He had hoped that the resonance between the two, and the milk, would create some kind of connection between them, that when he cast a fast series of charms on the goat-- the kind he knew they were immune to -- it would somehow "overfill" the bezoar inside, and create a backlash into the bezoar in Ariana's mouth, connecting its magic to the goat's living energy and nullifying the toxic magic that filled her

He tugged on the goat's teat, sending a stream of milk into Ariana's mouth, and the moment it touched the bezoar, he cast a Stinging Hex on the goat. Flicker of light around the stream of milk, and Ari's eyes grew wide. The soft glow that flickered constantly through her hair faded. It was working! But as soon as the stream of milk stopped, the glow returned.

"Twy sungtheh har'er," she mumbled around the bezoar.

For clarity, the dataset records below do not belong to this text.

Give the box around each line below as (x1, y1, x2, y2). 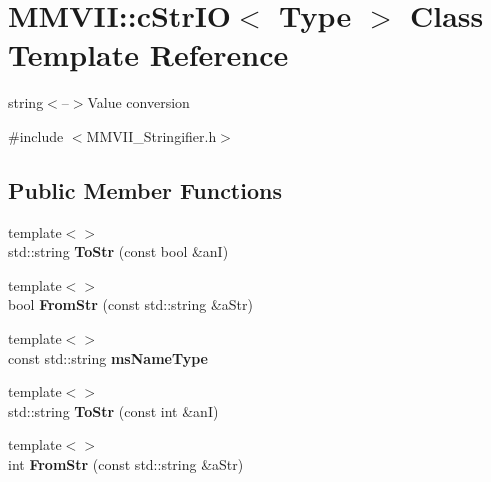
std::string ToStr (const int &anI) (8, 400, 219, 421)
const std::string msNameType (8, 347, 208, 368)
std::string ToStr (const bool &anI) (8, 241, 229, 262)
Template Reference (8, 34, 289, 75)
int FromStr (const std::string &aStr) (8, 454, 244, 475)
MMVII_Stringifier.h (86, 125, 217, 146)
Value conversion (87, 92, 190, 113)
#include (8, 125, 64, 146)
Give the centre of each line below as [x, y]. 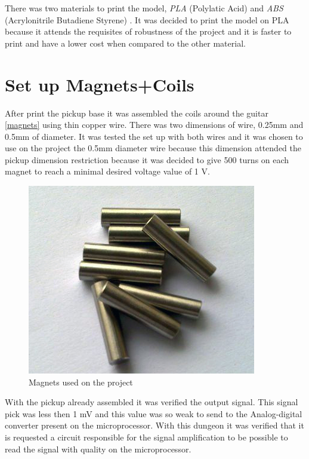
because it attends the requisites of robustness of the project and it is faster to [148, 31]
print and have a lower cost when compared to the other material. [125, 43]
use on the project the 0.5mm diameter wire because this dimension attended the [153, 148]
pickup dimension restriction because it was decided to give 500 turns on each [147, 159]
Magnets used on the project [81, 382]
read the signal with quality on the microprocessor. [98, 449]
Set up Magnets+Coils [100, 84]
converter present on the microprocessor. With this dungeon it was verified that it [154, 425]
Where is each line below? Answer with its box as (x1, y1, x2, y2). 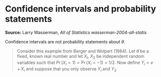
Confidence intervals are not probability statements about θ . (5, 38, 126, 44)
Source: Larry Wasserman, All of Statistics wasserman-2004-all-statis (5, 29, 147, 35)
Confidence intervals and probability (5, 3, 156, 14)
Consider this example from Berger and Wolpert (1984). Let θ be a (16, 48, 149, 54)
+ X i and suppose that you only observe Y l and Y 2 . (16, 66, 118, 73)
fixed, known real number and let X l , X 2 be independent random (16, 53, 145, 60)
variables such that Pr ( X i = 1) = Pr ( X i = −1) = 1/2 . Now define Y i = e (16, 59, 154, 66)
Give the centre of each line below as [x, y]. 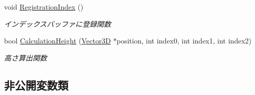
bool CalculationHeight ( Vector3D [58, 41]
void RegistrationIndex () [44, 7]
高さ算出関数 [25, 57]
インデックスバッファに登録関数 [58, 23]
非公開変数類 [36, 85]
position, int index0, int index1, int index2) [184, 41]
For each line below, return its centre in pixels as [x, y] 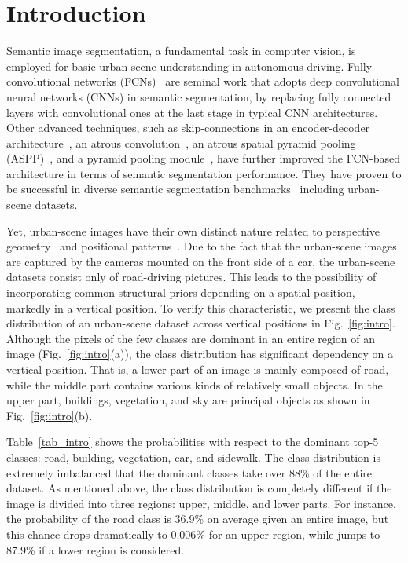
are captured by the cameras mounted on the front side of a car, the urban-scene [201, 261]
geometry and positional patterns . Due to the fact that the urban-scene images [202, 246]
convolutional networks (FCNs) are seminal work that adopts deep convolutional [203, 81]
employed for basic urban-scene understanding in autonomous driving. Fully [189, 66]
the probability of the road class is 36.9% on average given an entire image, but [198, 519]
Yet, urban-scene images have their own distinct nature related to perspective [193, 230]
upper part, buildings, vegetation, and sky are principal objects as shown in [188, 400]
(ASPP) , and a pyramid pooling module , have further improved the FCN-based [203, 158]
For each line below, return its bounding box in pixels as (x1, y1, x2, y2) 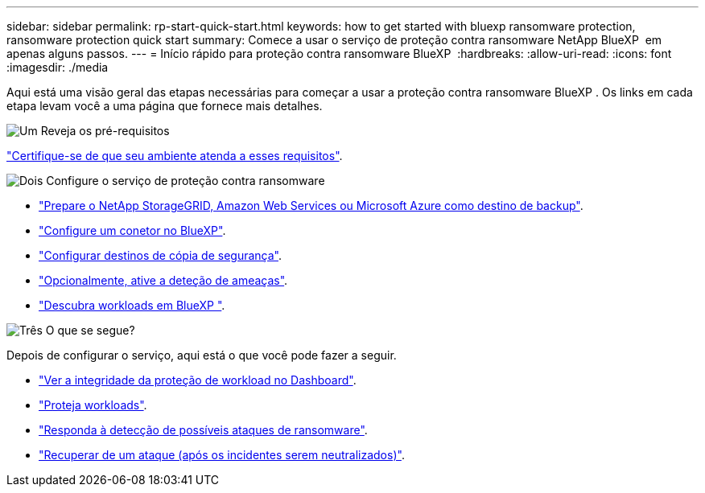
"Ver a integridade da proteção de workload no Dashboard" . (39, 373, 357, 387)
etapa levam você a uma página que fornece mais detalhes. (6, 99, 323, 113)
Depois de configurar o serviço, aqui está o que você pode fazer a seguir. (6, 348, 397, 362)
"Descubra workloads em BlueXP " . (39, 298, 225, 312)
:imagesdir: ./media (6, 60, 109, 74)
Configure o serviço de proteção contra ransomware (46, 174, 325, 187)
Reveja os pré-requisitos (40, 124, 170, 138)
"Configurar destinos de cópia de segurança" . (39, 249, 282, 262)
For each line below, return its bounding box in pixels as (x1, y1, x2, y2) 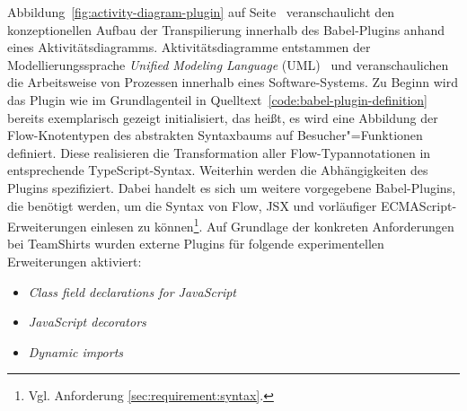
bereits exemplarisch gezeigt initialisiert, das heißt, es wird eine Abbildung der (7, 108, 438, 127)
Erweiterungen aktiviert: (7, 251, 142, 270)
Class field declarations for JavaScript (28, 282, 236, 301)
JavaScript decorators (28, 312, 146, 331)
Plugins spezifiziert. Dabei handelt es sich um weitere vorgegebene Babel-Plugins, (7, 178, 456, 197)
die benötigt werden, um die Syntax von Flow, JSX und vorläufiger (7, 196, 377, 214)
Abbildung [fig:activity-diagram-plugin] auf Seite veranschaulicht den (7, 3, 395, 21)
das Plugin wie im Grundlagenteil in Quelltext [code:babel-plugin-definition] (7, 90, 427, 109)
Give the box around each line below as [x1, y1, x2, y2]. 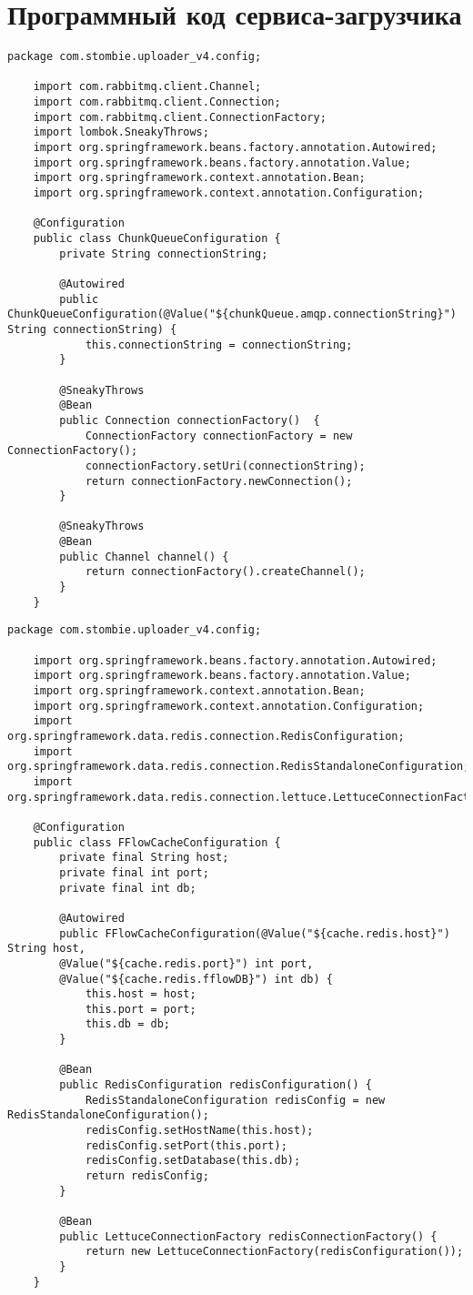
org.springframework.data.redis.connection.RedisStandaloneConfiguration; [7, 760, 470, 774]
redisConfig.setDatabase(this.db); [85, 1154, 301, 1168]
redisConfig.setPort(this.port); [85, 1138, 287, 1152]
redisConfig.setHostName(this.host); [85, 1124, 314, 1138]
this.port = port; [85, 1002, 196, 1016]
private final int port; [59, 865, 209, 879]
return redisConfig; [85, 1169, 209, 1183]
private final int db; [59, 881, 196, 895]
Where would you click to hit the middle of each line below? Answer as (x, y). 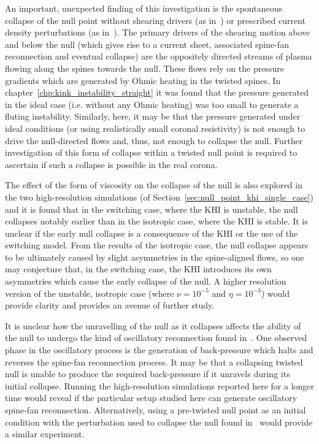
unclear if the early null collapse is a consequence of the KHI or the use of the (152, 233)
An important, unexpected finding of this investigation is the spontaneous (144, 8)
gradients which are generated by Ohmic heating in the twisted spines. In (143, 80)
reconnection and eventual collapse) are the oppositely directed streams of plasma (159, 56)
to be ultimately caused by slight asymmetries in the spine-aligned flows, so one (155, 257)
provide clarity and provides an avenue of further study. (110, 305)
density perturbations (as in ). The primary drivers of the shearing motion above (158, 32)
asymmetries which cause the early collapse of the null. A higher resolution (146, 281)
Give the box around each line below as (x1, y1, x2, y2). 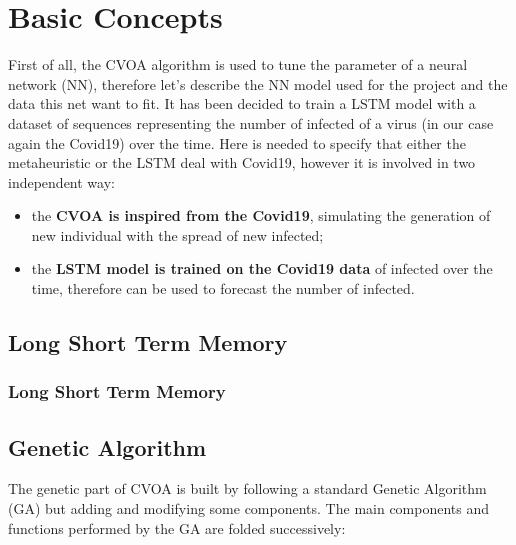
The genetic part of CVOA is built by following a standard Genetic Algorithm (8, 478, 487, 499)
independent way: (8, 171, 115, 192)
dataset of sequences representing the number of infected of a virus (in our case (8, 112, 494, 133)
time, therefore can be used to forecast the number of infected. (31, 278, 415, 299)
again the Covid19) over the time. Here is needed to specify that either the (8, 132, 466, 153)
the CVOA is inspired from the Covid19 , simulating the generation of (31, 205, 491, 226)
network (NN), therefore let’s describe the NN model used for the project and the (8, 73, 508, 94)
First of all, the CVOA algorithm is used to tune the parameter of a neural (8, 54, 468, 75)
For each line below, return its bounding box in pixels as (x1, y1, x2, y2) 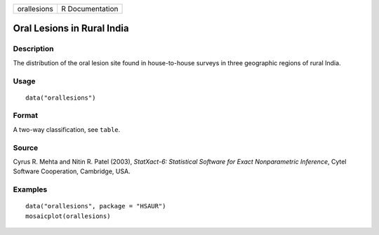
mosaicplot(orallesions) (25, 212, 111, 220)
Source (13, 142, 39, 152)
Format (13, 111, 39, 121)
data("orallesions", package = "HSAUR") (25, 202, 166, 210)
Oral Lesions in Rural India (13, 22, 129, 34)
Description (13, 44, 54, 54)
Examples (13, 184, 48, 194)
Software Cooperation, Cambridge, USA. (13, 167, 131, 175)
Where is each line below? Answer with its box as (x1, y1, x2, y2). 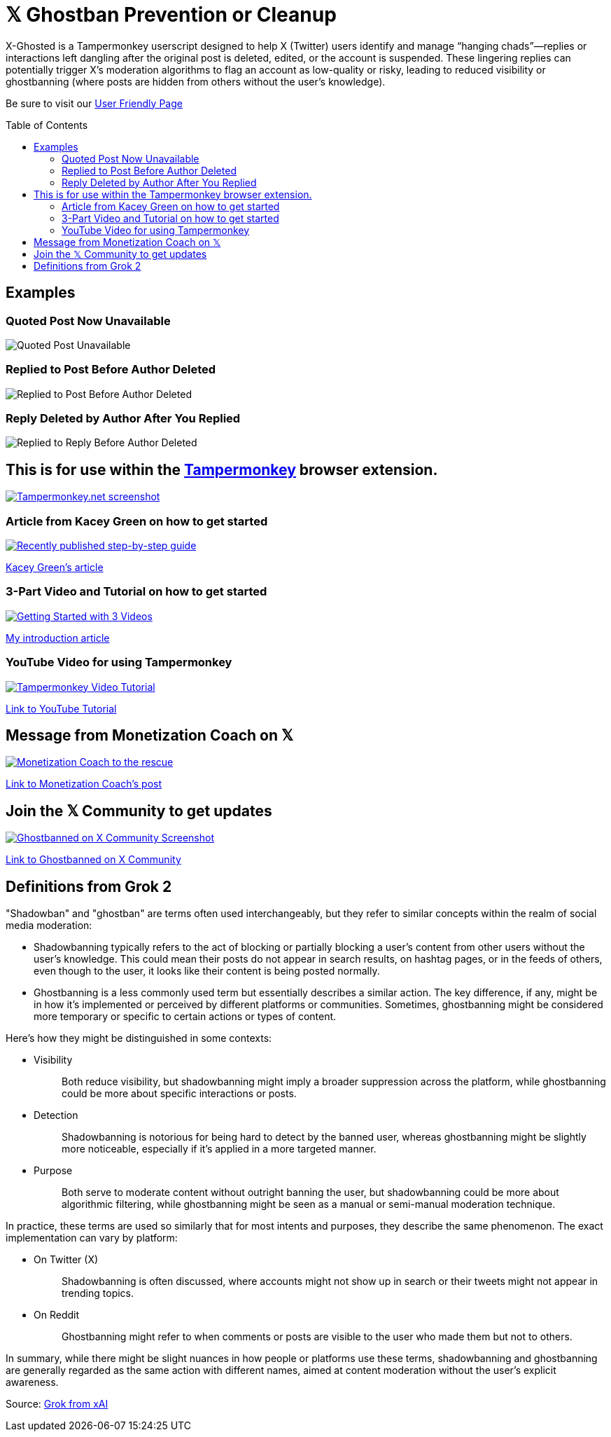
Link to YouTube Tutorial (6, 702, 117, 715)
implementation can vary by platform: (6, 1232, 178, 1244)
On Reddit (34, 1309, 79, 1321)
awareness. (6, 1376, 59, 1389)
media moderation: (6, 919, 92, 932)
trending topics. (62, 1287, 134, 1300)
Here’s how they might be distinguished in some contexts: (6, 1032, 272, 1045)
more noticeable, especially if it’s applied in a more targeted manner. (62, 1143, 377, 1155)
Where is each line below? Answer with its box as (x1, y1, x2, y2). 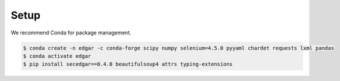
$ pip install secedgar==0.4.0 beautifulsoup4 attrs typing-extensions (23, 61, 233, 68)
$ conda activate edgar (23, 52, 92, 59)
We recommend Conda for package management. (11, 29, 131, 36)
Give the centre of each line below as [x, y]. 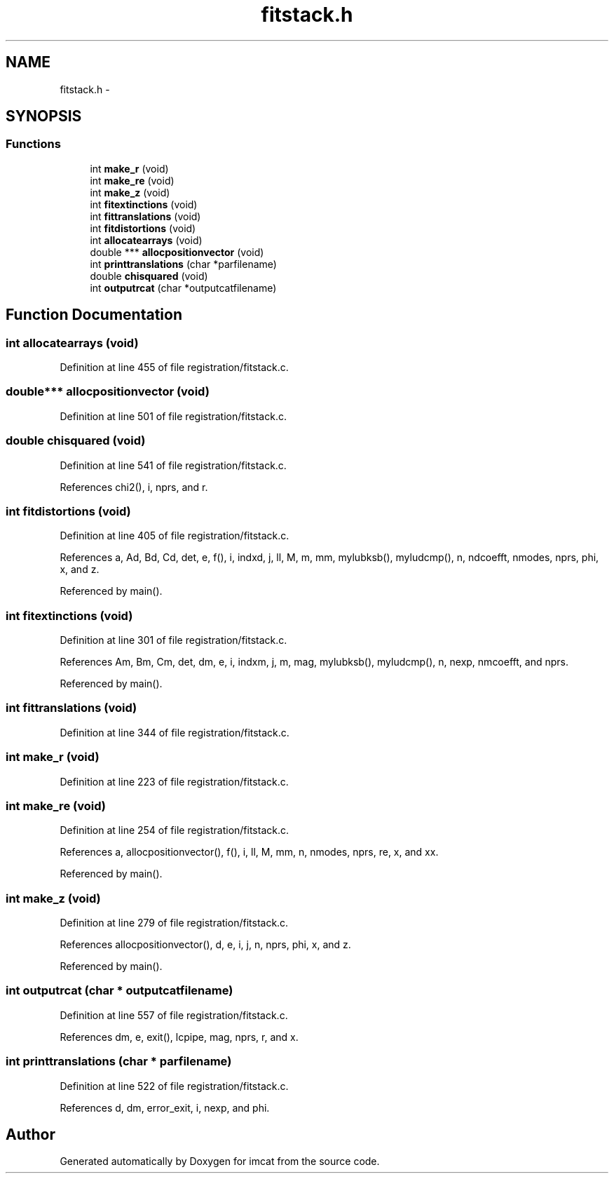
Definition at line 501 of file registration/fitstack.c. [173, 416]
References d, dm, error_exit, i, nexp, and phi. [165, 1107]
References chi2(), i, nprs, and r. [134, 487]
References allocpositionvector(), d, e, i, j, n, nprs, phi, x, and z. [205, 945]
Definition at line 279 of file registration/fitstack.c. [174, 923]
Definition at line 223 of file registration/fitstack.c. [174, 781]
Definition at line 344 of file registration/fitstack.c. [175, 732]
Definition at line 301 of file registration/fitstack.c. [173, 640]
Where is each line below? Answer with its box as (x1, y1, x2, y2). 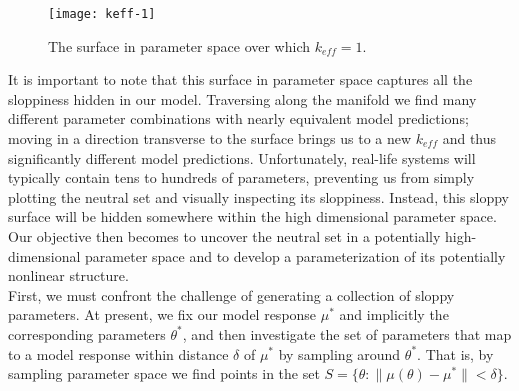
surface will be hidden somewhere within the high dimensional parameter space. (8, 206, 497, 227)
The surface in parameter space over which (48, 35, 310, 56)
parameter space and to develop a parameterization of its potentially (85, 245, 506, 266)
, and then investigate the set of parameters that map (182, 323, 512, 344)
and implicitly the (339, 304, 449, 325)
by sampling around (278, 343, 401, 364)
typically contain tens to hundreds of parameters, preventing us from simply (8, 167, 475, 188)
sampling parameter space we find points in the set (8, 363, 320, 384)
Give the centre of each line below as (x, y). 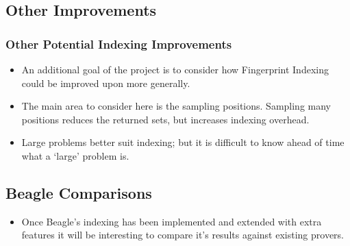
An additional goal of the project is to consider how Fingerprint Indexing (175, 69)
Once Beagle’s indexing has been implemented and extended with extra (172, 221)
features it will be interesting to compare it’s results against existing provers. (183, 235)
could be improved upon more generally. (106, 83)
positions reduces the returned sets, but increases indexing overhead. (165, 119)
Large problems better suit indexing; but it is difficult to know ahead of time (183, 142)
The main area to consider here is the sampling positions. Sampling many (176, 106)
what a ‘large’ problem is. (75, 155)
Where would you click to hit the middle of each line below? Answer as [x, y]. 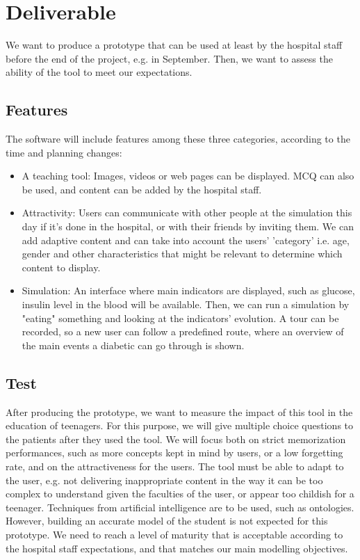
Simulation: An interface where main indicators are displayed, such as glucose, [188, 290]
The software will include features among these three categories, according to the [178, 139]
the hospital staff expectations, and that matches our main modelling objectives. [177, 548]
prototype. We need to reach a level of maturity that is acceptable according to [174, 534]
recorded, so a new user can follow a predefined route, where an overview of [183, 331]
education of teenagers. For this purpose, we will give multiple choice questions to [180, 425]
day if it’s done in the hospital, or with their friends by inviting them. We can [188, 226]
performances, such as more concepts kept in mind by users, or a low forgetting [174, 453]
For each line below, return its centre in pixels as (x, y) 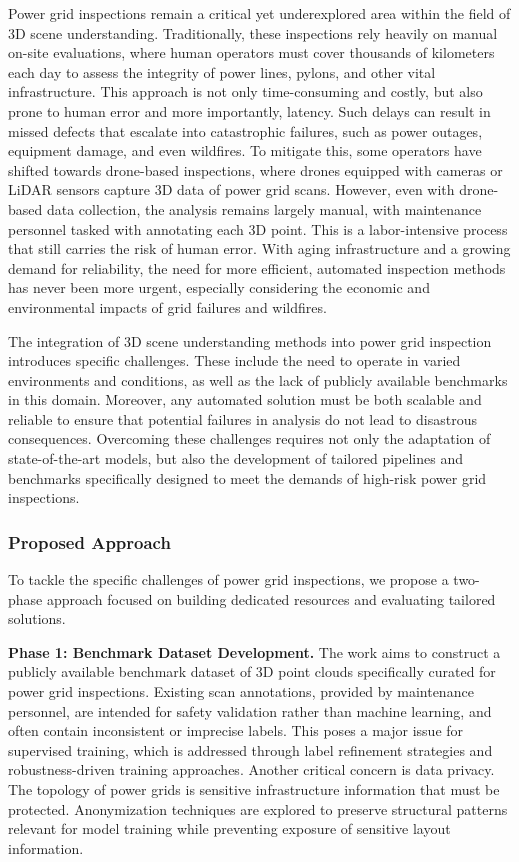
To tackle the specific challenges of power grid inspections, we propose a (228, 579)
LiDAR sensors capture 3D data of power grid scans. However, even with (231, 189)
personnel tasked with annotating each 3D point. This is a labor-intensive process (258, 228)
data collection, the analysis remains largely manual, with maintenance (264, 208)
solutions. (37, 618)
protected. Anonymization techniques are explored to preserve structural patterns (258, 808)
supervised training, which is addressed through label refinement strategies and (250, 749)
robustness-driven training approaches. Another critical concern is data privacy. (251, 769)
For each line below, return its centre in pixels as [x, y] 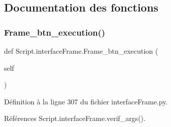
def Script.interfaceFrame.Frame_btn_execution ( [81, 51]
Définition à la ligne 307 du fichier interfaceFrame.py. [86, 101]
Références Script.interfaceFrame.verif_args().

Aberforth pulled again, and as the milk touched her mouth, and cast Flagrate, sending a line of fire across the goat's head. The goat bleated at that; fire spells usually bothered them even if they could shake them off.

The light around Ari's head went out, and she smiled widely at him.

She rolled away from the goat and stood up—and the light stayed out. She clapped her hands, and said, around the bezoar, "I fee' so _ligh'_!" Aberforth grinned at her, and started to get off the goat, but then she frowned. The tiny lights flickered through her hair again.

"Ngoo!" she wailed. "Ngooooo! Ngake i' skok!" She started to claw at her head, tear at her hair, and Aberforth leaped up and grabbed her, held her, rocked her back and forth and murmured to her.

"We'll make it work, Ari. I promise. It's working. Just a few more tries, and we'll figure out how to make it last. We'll make the magic go away and leave you alone. We will." He kept talking, whispering to her, telling her how much better it would be, until she calmed down again.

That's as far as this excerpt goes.